| WORK TO BE COMPLETED |
Using the listing below, count the lines in which "Start" appears; give the count alone.

| EXERCISE INPUT |

=-=-=

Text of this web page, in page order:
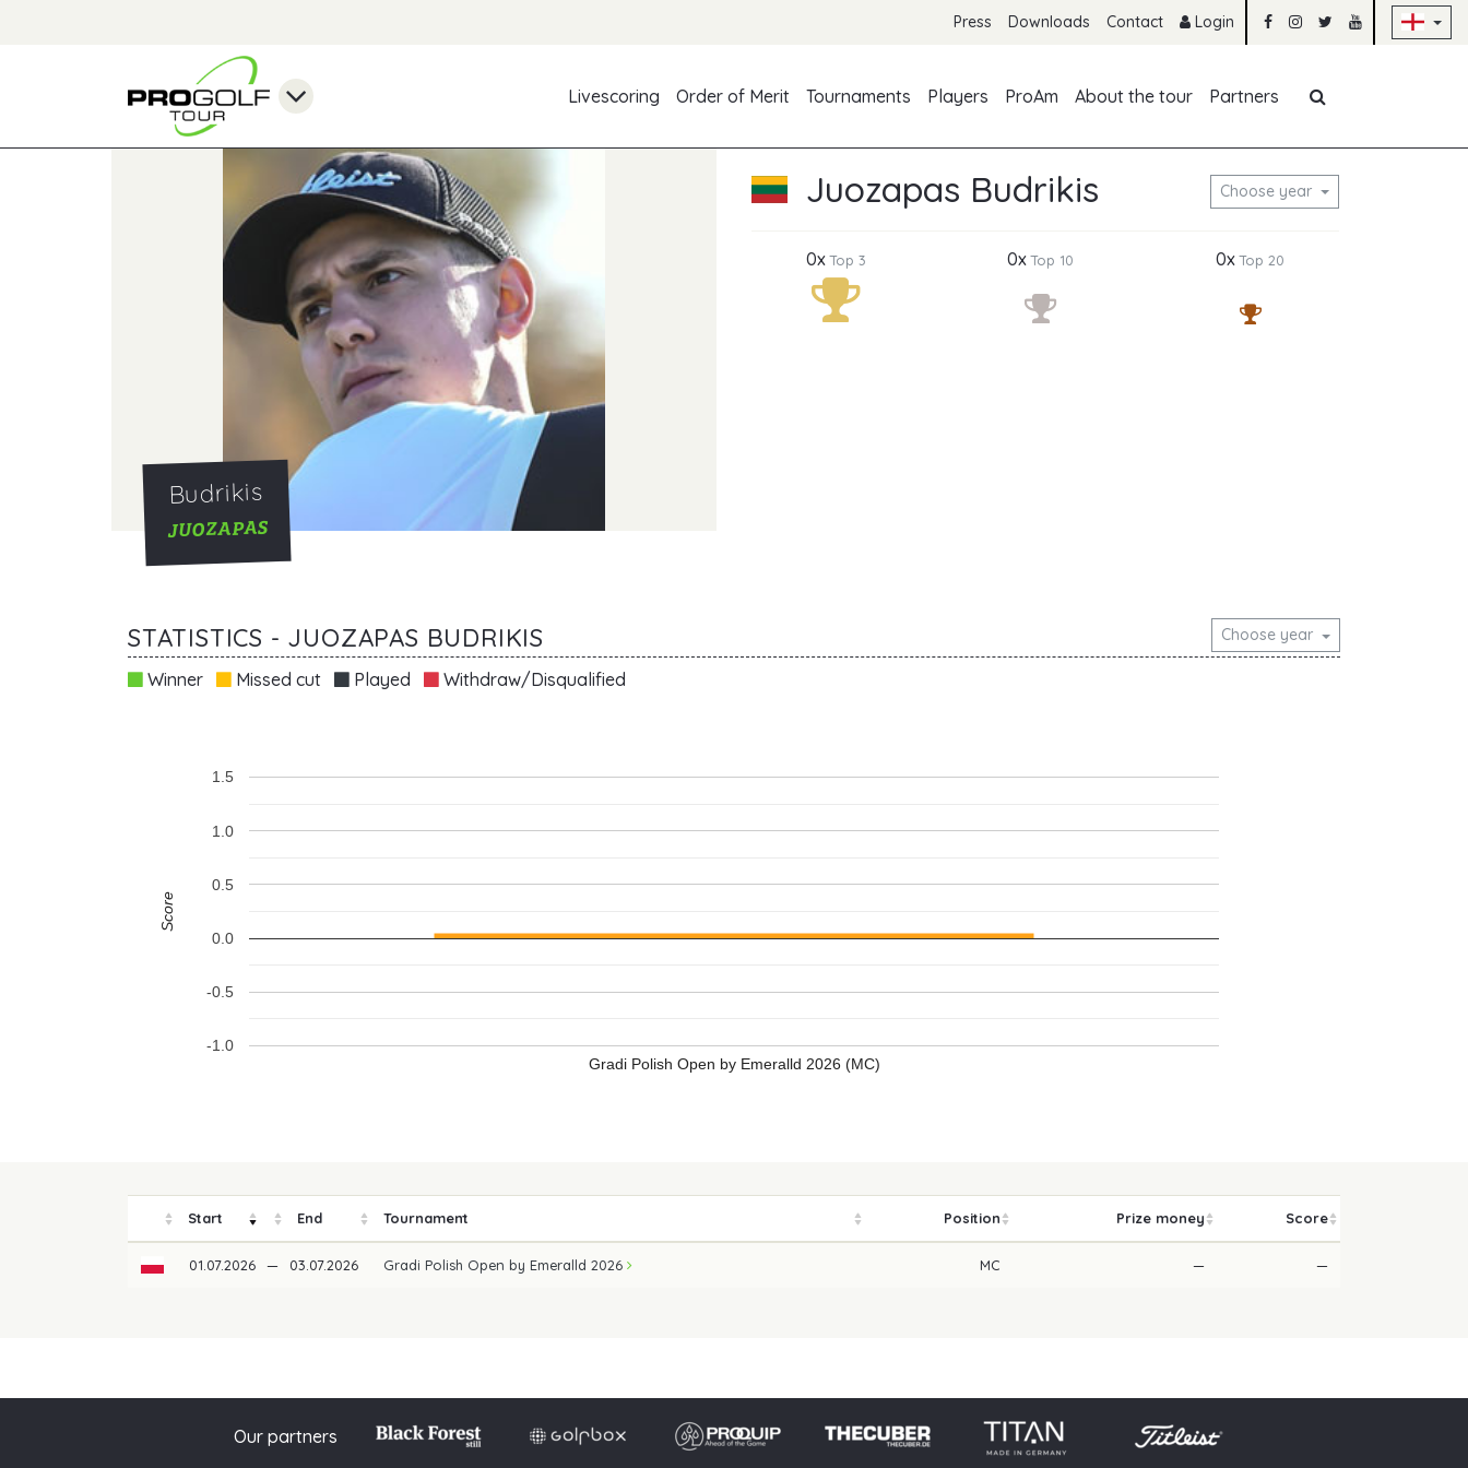
Press Downloads Contact Login
Livescoring
Order of Merit Tournaments Players ProAm About the tour Partners
Budrikis
JUOZAPAS
Juozapas Budrikis Choose year
0xTop 3 0xTop 10 0xTop 20
STATISTICS - JUOZAPAS BUDRIKIS Choose year
Winner Missed cut Played Withdraw/Disqualified
Gradi Polish Open by Emeralld 2026 (MC)
-1.0
-0.5
0.0
0.5
1.0
1.5
Score
Start End Tournament Position Prize money Score
01.07.2026 — 03.07.2026 Gradi Polish Open by Emeralld 2026 MC — —
Imprint Privacy policy Press Downloads Contact
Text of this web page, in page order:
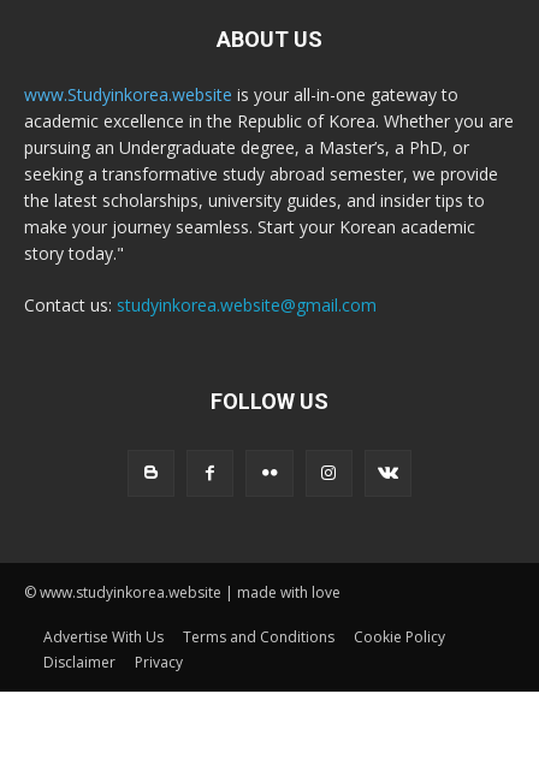
ABOUT US
www.Studyinkorea.website is your all-in-one gateway to
academic excellence in the Republic of Korea. Whether you are
pursuing an Undergraduate degree, a Master’s, a PhD, or
seeking a transformative study abroad semester, we provide
the latest scholarships, university guides, and insider tips to
make your journey seamless. Start your Korean academic
story today."
Contact us: studyinkorea.website@gmail.com
FOLLOW US
© www.studyinkorea.website | made with love
Advertise With Us Terms and Conditions
Cookie Policy
Disclaimer
Privacy
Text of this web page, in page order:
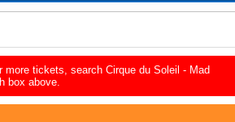
more tickets, search Cirque du Soleil - Mad
box above.
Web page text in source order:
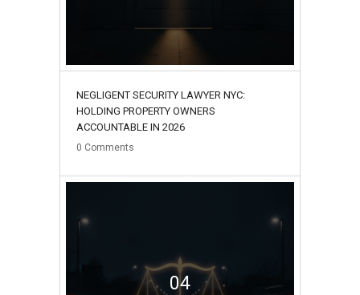
NEGLIGENT SECURITY LAWYER NYC:
HOLDING PROPERTY OWNERS
ACCOUNTABLE IN 2026
0 Comments
04
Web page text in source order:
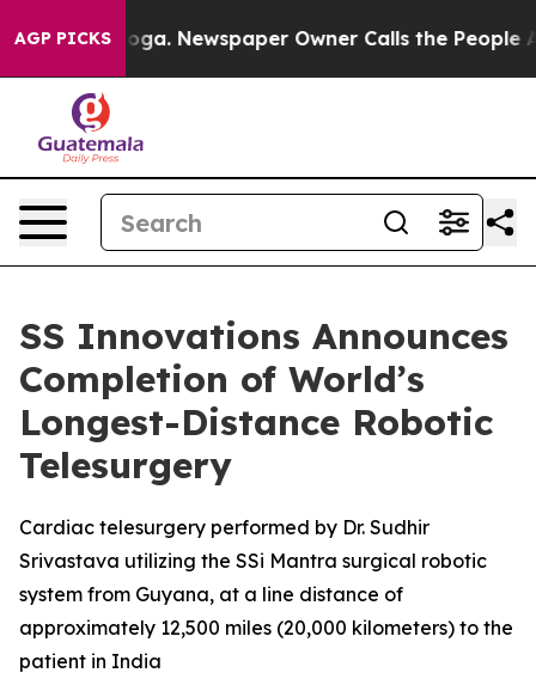
AGP PICKSNewspaper Owner Calls the People Abruptly
SS Innovations Announces
Completion of World’s
Longest-Distance Robotic
Telesurgery
Cardiac telesurgery performed by Dr. Sudhir
Srivastava utilizing the SSi Mantra surgical robotic
system from Guyana, at a line distance of
approximately 12,500 miles (20,000 kilometers) to the
patient in India
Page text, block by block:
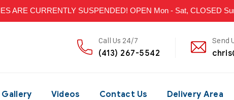
ARE CURRENTLY SUSPENDED! OPEN Mon - Sat, CLOSED
Call Us 24/7
(413) 267-5542
Send
Gallery Videos Contact Us Delivery Area
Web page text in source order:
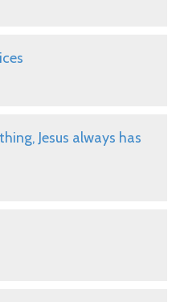
Jesus always has
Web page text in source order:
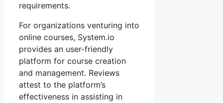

=-=-=

| EXERCISE OUTPUT |
2